[Exercise] Each record must be copied in full and unchanged; any image it holds is excluded.
□ □ □ □
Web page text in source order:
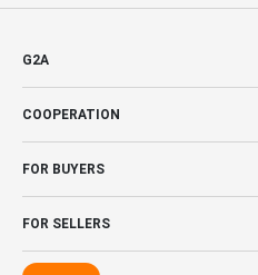
G2A
COOPERATION
FOR BUYERS
FOR SELLERS
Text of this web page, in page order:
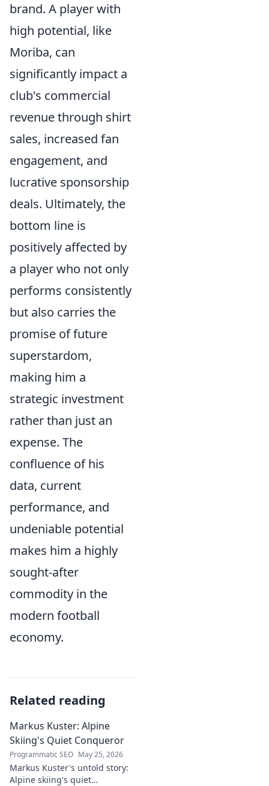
□ □ □ □
[Result of this exercise]
Web page text in source order:
G2A
COOPERATION
FOR BUYERS
FOR SELLERS
Text of this web page, in page order:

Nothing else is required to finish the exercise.